- Maval Location in Maharashtra, India
- Coordinates: 18°45′23″N 73°27′22″E﻿ / ﻿18.756487°N 73.456206°E
- Country: India
- State: Maharashtra
- District: Pune

Government
- • MP: Shrirang Barne (Shiv Sena)
- • MLA: Sunil Shelke (NCP)

Languages
- • Official: Marathi
- Time zone: UTC+5:30 (IST)
- Vehicle registration: MH-14
- Coastline: 0 kilometres (0 mi)

= Maval =

Maval (also known as Andhar Maval) is a tehsil in a subdivision of the same name, in the Pune district of Maharashtra, India.

==Description==

The word Maval is derived from a Marathi word Maval, meaning the direction in which the sun sets.
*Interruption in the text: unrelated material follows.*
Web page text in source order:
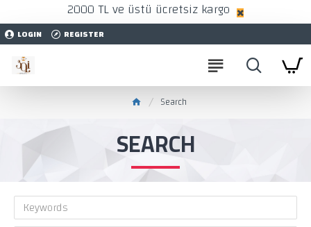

This region is towards the west of Pune area. It is hilly terrain and part of the Sahyadri range/western ghats. The Sahyadri range goes from north to south. On the western part of the range lies the Konkan area and on the eastern side 'Maval'. Many rivers originate from this region and travel from west to east. Broadly speaking, Maval is subdivided into 12 subregions. Each subregion is mostly identified by the name of a river. The names of the subregions are Andar Maval, Kanad Maval (Kanad Khore), Korbarse Maval, Gunjan Maval, Nane Maval, Pavan Maval, Paud Maval (Paud Khore), Mutha Khore, Muse Khore (or Mose Khore), Rohid Khore, Velvand Khore, Hirdas Maval etc. The highest point of this region is the Mahabaleshwar area, which is approximately 4500 feet above sea level. Maval is one of the world's highly biodiversified regions.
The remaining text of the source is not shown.